Ступени профессии - страница 34
Если Самосуд был до «анархии» демократичен, Пазовский организован, но трагически одинок, то Голованов был больщим ребенком с огромной творческой волей, хоть эта характеристика, я знаю, противоречит распространенному мнению о «деспоте» и «кулаке». Деликатный и обаятельный в быту, он преображался на репетиции. Словно боясь стать жертвой своей мягкости, он вдруг приобретал сверхтвердость, сверхбезапелляционность и сверхнастойчивость. Мне иногда казалось, что не будь у Голованова этого удивительного свойства мимикрии, позволявшего ему превращаться из добряка в «зверя», он стал бы Ипполитовым-Ивановым, отличным музыкантом, но из-за чрезмерной доброты, благодушия и «сонливости» в последние годы едва успевавшим за оркестром на каком-нибудь утреннике «Демона».
Иногда казалось, что Николай Семенович искусственно взбудораживает себя, но наблюдения подсказывали, что никогда его гнев не касался людей обязательных, старательных, правдивых и талантливых.
Вот случай, позабавивший однажды нас на одной из оркестровых репетиций «Садко». Что-то взбесило Николая Семеновича — грозный взгляд из-под бровей на сцену, там никого, кроме спокойно сидящего на бел-горюч камне Садко — Нэлеппа. Но на кого-то необходимо вылить раздражение. На кого? И вдруг мы слышим гневный и в чем-то уличающий голос Голованова, адресованный всегда подтянутому и мобилизованному «Жоржу» Нэлеппу:
— Сидишь?
Нэлепп, вспыхнув, шипит:
— Сижу. А что?
— А ничего. Сидишь — и сиди.
— И сижу.
— Ну и сиди!
— Ну и сижу!
Пауза… Конфликт явно заходил в тупик. Объект для «разноса» был неподходящий. И вдруг, как гром с неба, как отмщение и проклятие всему миру, голос Голованова возвестил: «Весь акт с начала!»
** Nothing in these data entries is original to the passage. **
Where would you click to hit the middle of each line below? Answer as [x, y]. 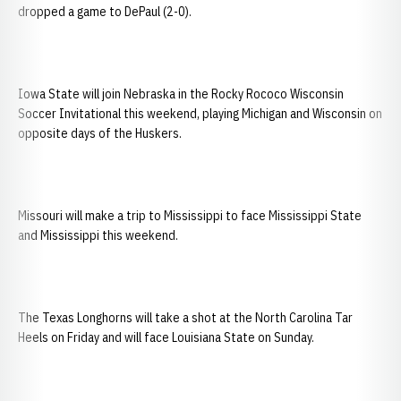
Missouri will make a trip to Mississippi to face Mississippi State [190, 216]
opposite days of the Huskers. [100, 133]
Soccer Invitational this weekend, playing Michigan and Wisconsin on [200, 114]
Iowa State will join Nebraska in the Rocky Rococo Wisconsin [181, 94]
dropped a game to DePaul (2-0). [105, 12]
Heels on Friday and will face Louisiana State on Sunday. [166, 337]
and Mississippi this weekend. [98, 235]
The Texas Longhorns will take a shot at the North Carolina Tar [185, 318]
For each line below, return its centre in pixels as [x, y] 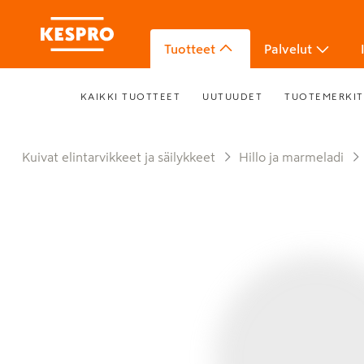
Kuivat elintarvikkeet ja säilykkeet [123, 157]
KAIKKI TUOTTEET [130, 96]
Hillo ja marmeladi [296, 157]
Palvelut [288, 49]
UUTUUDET [233, 96]
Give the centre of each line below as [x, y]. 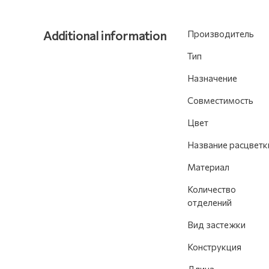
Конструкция [214, 247]
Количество [212, 189]
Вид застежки [216, 225]
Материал [208, 167]
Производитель [221, 34]
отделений [210, 202]
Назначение [212, 78]
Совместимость [220, 100]
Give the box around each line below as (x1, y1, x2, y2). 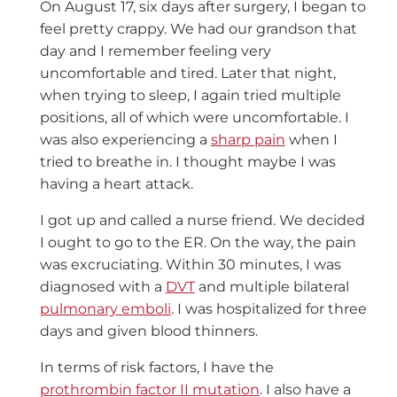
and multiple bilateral (194, 278, 349, 296)
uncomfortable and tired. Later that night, (39, 65, 336, 82)
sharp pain (210, 131, 285, 149)
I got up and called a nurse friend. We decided (39, 212, 365, 230)
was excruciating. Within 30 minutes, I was (39, 256, 341, 274)
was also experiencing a (39, 131, 211, 149)
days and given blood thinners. (39, 323, 258, 340)
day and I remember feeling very (39, 43, 271, 60)
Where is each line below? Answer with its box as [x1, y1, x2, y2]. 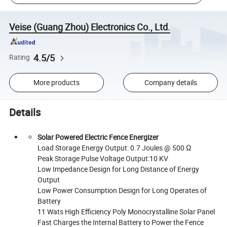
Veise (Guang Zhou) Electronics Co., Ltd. [9, 20, 171, 33]
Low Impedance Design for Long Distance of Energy [37, 164, 200, 174]
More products [33, 78, 80, 88]
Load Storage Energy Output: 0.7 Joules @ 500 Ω [37, 142, 192, 153]
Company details [144, 78, 197, 88]
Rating [9, 53, 30, 62]
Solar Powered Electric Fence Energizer [37, 132, 159, 142]
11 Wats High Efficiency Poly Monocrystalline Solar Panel [37, 206, 215, 216]
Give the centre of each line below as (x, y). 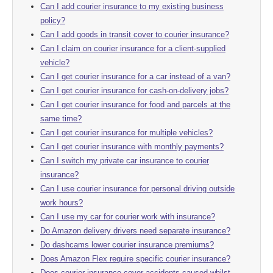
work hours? (62, 202)
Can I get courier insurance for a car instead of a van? (135, 76)
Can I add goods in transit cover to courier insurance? (135, 34)
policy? (53, 20)
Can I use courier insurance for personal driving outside (137, 188)
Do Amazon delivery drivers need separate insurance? (135, 230)
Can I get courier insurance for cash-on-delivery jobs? (134, 90)
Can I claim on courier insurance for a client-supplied (133, 48)
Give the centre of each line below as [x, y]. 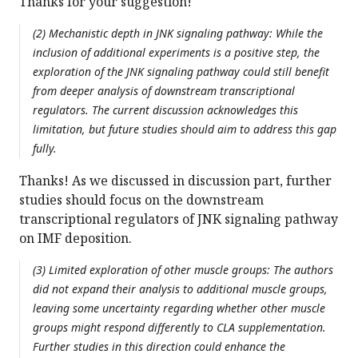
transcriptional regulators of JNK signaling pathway [179, 219]
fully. [45, 149]
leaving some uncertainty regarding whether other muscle [179, 308]
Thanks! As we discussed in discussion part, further [175, 181]
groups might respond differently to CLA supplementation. [179, 328]
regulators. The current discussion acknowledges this [165, 110]
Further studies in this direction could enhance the [159, 347]
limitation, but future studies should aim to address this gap [185, 129]

Мы с Федоровским едва не свалились под стулья от смеха. «Отыгрался!»
За пультом Николай Семенович появлялся за пять минут до начала репетиции. Садился и давал вступление. Выяснялось, что кого-то нет на месте. Крик, переполох, поиски помощников режиссера, которые в подобных случаях куда-то скрывались. В конце концов привыкли к тому, что за пять минут всем лучше быть на месте, готовыми к работе, чем получать нагоняй. Подобное начало репетиции пришлось мне по душе. Я заразился этим на всю жизнь, и тот факт, что репетиция задерживается хотя бы на одну минуту, невыразимо меня злит и оскорбляет.
Простой производственный урок, но его пользу невозможно переоценить, в нем есть для меня что-то магическое. Дело не в педантизме, а в энергии, которая передается в этом случае репетиции. Если ее можно начать на минуту или на пять минут позднее, значит можно и на полчаса опоздать. Из этого следует, что репетицию не ждут, к ней не готовятся, ей нужна раскачка. Участники и руководитель не преисполнены жажды ее начать, а то и просто заинтересованы ее оттянуть.
Нет, это был не педантизм Голованова, а его натренированная творческая воля! Приучив себя к этой головановской привычке, я много выиграл в творческом процессе. Начинать репетицию после ожидания опаздывающих, «глубокомысленных» размышлений, считаю опасным и непрофессиональным. Пустяк? Нет — принцип! Воля! Вот чему нужно было учиться у Голованова. Вот что позволило ему за сравнительно короткий срок довершить работу по «Борису Годунову», осуществить «Садко» и «Хованщину». И все эти спектакли были по тому времени сверхмонументальными, предельно масштабными, оставившими серьезный след в репертуаре театра.
В искусстве он был максималистом: если нужен хор, то девяносто человек ему мало, добавляется хор из филиала. На сцене сто пятьдесят человек, а он кричит: «А где народ? Почему пустая сцена?» Если в партитуре написано forte, то создавалось впечатление, что звукам тесно в зале. Они, как лавина, обрушивались на каждого, подавляли своей мощью. Я сам видел, как во время исполнения «Поэмы экстаза» Скрябина в Колонном зале во время кульминации публика встала, физически поднятая волной звука.
Во время полонеза в «Борисе Годунове» поднимался такой грохот и треск, что в последующей сцене у Василия Блаженного публика поневоле замирала от трагической статики, мрачных предчувствий и сосредоточенности момента. Контрасты — великая сила драматургии. Значение резких контрастов я тоже понял благодаря Голованову.